Nach dem Attentat wächst die Angst vor einem politischen Chaos.


Eine ohnehin turbulente politische Landschaft in Haiti drohte am Donnerstag in weiteres Chaos zu versinken, als ein Machtkampf zwischen zwei konkurrierenden Premierministern die Spannungen nach der Ermordung von Präsident Jovenel Moïse schürte.

Der Interims-Premierminister des Landes, Claude Joseph, hat erklärt, dass er das Sagen hat, und für 15 Tage den „Belagerungszustand“ ausgerufen, was das Land im Wesentlichen unter Kriegsrecht stellt. Doch selbst Verfassungsexperten sind sich unsicher, ob er die rechtliche Befugnis hat, dies durchzusetzen und an der Macht zu bleiben.

Herr Joseph sollte diese Woche durch Ariel Henry ersetzt werden, der in den letzten Tagen von Herrn Moïse zum Premierminister ernannt worden war.
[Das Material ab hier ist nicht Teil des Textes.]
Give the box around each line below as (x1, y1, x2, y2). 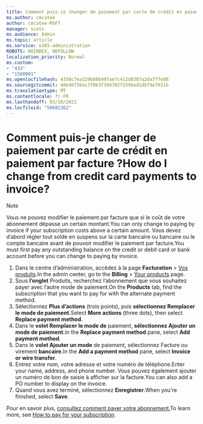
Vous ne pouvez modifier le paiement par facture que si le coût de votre (6, 214, 185, 221)
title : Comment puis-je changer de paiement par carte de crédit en (6, 8, 182, 15)
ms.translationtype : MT (6, 88, 66, 94)
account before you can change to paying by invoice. (6, 253, 139, 260)
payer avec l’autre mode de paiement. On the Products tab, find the (14, 283, 182, 291)
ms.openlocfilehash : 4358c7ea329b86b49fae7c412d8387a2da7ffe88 (6, 76, 169, 82)
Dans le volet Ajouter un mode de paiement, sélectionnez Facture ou (14, 342, 188, 349)
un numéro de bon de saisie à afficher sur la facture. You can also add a (14, 374, 193, 381)

Aber Stunden nach der Ermordung übernahm Herr Joseph die Führung von Haiti und übernahm das Kommando über Polizei und Armee, um Ordnung und Stabilität zu gewährleisten.
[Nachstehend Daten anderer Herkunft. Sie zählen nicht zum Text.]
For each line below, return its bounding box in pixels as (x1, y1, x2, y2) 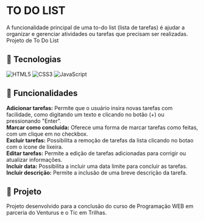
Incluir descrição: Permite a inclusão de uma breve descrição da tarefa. (6, 168, 188, 176)
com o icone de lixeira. (6, 143, 63, 150)
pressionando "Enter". (6, 117, 62, 125)
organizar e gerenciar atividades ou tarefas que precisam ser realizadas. (6, 30, 188, 37)
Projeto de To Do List (6, 36, 59, 44)
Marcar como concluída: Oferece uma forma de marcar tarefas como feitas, (6, 123, 199, 131)
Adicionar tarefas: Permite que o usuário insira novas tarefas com (6, 104, 173, 111)
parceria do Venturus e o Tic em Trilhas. (6, 209, 107, 217)

Herr Henry sagte in einem Interview mit der Zeitung Nouvelliste, dass Herr Joseph „nicht mehr Premierminister“ sei und stattdessen sein Recht beanspruchte, die Regierung zu führen.
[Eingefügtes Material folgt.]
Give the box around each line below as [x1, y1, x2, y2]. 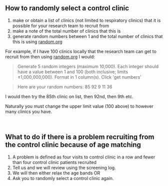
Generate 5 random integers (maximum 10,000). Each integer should [17, 63, 159, 69]
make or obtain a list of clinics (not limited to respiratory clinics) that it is [12, 17, 161, 23]
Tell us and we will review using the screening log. [12, 164, 116, 170]
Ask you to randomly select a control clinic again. [12, 175, 114, 181]
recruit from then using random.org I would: [5, 54, 95, 60]
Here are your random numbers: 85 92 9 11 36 [17, 84, 112, 90]
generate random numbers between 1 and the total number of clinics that [12, 33, 163, 39]
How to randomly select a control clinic [5, 4, 129, 13]

„Ich bin ein Premierminister mit einem Dekret, das zu meinen Gunsten erlassen wurde“, sagte Henry und fügte hinzu, dass er gerade dabei sei, seine Regierung zu bilden, deren Mitglied Herr Joseph sein sollte.

Herr Henry sagte, dass er „das Feuer nicht anheizen wollte“, kritisierte jedoch die Entscheidung von Herrn Joseph, einen Belagerungszustand zu verhängen, und forderte einen Dialog, der einen reibungslosen politischen Übergang gewährleisten könnte.

Lilas Desquiron, eine haitianische Schriftstellerin, die von 2001 bis 2004 Kulturministerin war, sagte, die Situation sei zutiefst verwirrt, da Herr Moise „einen Premierminister zurückgelassen hatte, den er entlassen hatte, und einen anderen, den er noch nicht eingesetzt hatte“.

Haiti ist heute eine parlamentarische Demokratie ohne funktionierendes Parlament. Vor seinem Tod regierte Herr Moïse per Dekret, und das Amt des Präsidenten ist traditionell mit den meisten Exekutivbefugnissen ausgestattet. Es ernennt auch den Premierminister. Lange geplante Wahlen waren für später in diesem Jahr geplant, aber am Donnerstag war unklar, wann oder ob sie stattfinden werden.

Haiti hat eine lange Geschichte politischer Instabilität. Das Land wurde im 20. und 21. Jahrhundert von einer Reihe von Staatsstreichen erschüttert, die oft von westlichen Mächten unterstützt wurden, und war von häufigen Führungskrisen gekennzeichnet, die Haitianer aus Protest auf die Straße trieben.

Es ist unklar, ob die politischen Auswirkungen des Attentats dieser Woche einem ähnlichen Muster folgen werden.

Frau Desquiron sagte, dass „niemand versteht“, was auf politischer Ebene passiert, und dass die meisten haitianischen politischen und intellektuellen Akteure derzeit in einer „abwartenden und machtlosen Position“ seien.

Einige Stunden nach der Ermordung rief Herr Joseph zur Ruhe auf und sagte der haitianischen Öffentlichkeit, dass die Situation unter Kontrolle sei. Außerdem rief er ab Donnerstag eine 15-tägige Staatstrauer aus.

“Während dieser 15 Tage der Staatstrauer wird die Nationalflagge auf Halbmast gehisst, Nachtclubs und ähnliche Einrichtungen bleiben geschlossen und Radio- und Fernsehsender sind eingeladen, Begleitprogramme und Musik zu programmieren”, hieß es in der Anordnung, die lautete veröffentlicht in der offiziellen Regierungszeitung Le Moniteur.